Posted to commits@tika.apache.org by tp...@apache.org on 2015/03/14 00:25:53 UTC
svn commit: r1666607 - in /tika/trunk: CHANGES.txt
tika-parsers/src/main/java/org/apache/tika/parser/odf/OpenDocumentContentParser.java
tika-parsers/src/test/java/org/apache/tika/parser/odf/ODFParserTest.java
Author: tpalsulich
Date: Fri Mar 13 23:25:53 2015
New Revision: 1666607
URL: http://svn.apache.org/r1666607
Log:
TIKA-1063. Add basic ODF style support, contributed by Axel Dörfler.
Modified:
tika/trunk/CHANGES.txt
tika/trunk/tika-parsers/src/main/java/org/apache/tika/parser/odf/OpenDocumentContentParser.java
tika/trunk/tika-parsers/src/test/java/org/apache/tika/parser/odf/ODFParserTest.java
Modified: tika/trunk/CHANGES.txt
URL: http://svn.apache.org/viewvc/tika/trunk/CHANGES.txt?rev=1666607&r1=1666606&r2=1666607&view=diff
==============================================================================
--- tika/trunk/CHANGES.txt (original)
+++ tika/trunk/CHANGES.txt Fri Mar 13 23:25:53 2015
@@ -1,5 +1,8 @@
Release 1.8 - Current Development
+ * Added basic style support for ODF documents, contributed by
+ Axel Dörfler (TIKA-1063).
+
* Move Tika server resources and writers to separate
org.apache.tika.server.resource and writer packages (TIKA-1564).

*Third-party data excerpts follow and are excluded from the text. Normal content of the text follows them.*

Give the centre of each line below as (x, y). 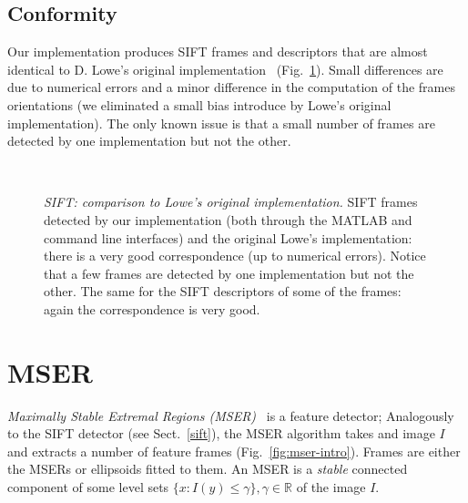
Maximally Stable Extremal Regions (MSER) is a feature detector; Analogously (231, 415)
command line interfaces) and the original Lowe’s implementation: (228, 237)
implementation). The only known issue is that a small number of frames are (221, 123)
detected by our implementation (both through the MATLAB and (228, 219)
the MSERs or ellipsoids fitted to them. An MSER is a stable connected (208, 469)
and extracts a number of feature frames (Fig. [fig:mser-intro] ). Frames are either (234, 451)
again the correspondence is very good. (152, 308)
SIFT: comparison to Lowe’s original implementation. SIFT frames (231, 202)
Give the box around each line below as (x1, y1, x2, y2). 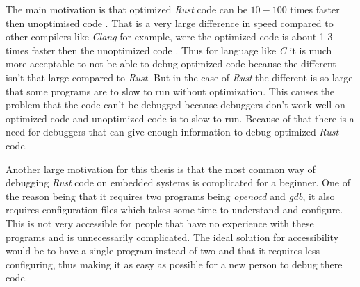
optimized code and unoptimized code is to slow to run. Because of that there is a (6, 110, 354, 125)
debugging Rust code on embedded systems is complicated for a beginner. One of (6, 175, 350, 190)
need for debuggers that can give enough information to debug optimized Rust (6, 124, 339, 139)
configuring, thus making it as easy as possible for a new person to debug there (6, 256, 343, 271)
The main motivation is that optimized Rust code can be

Modified: tika/trunk/tika-parsers/src/main/java/org/apache/tika/parser/odf/OpenDocumentContentParser.java
URL: http://svn.apache.org/viewvc/tika/trunk/tika-parsers/src/main/java/org/apache/tika/parser/odf/OpenDocumentContentParser.java?rev=1666607&r1=1666606&r2=1666607&view=diff
==============================================================================
--- tika/trunk/tika-parsers/src/main/java/org/apache/tika/parser/odf/OpenDocumentContentParser.java (original)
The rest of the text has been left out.